Extracted data entries.

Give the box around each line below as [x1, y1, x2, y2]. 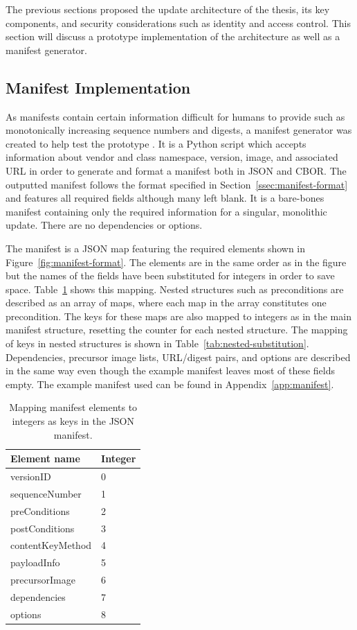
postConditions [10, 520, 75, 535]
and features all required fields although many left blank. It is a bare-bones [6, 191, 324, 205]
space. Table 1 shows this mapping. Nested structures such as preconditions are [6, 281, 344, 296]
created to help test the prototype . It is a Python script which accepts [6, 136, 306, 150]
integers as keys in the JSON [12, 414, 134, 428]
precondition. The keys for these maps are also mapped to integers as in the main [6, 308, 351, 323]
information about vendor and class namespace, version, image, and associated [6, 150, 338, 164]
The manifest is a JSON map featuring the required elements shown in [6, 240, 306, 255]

WORK REQUIRED.
Set aside each line above that includes the string "keys" and report it.

SOLUTION FOR THIS EXERCISE.
integers as keys in the JSON [12, 414, 134, 428]
precondition. The keys for these maps are also mapped to integers as in the main [6, 308, 351, 323]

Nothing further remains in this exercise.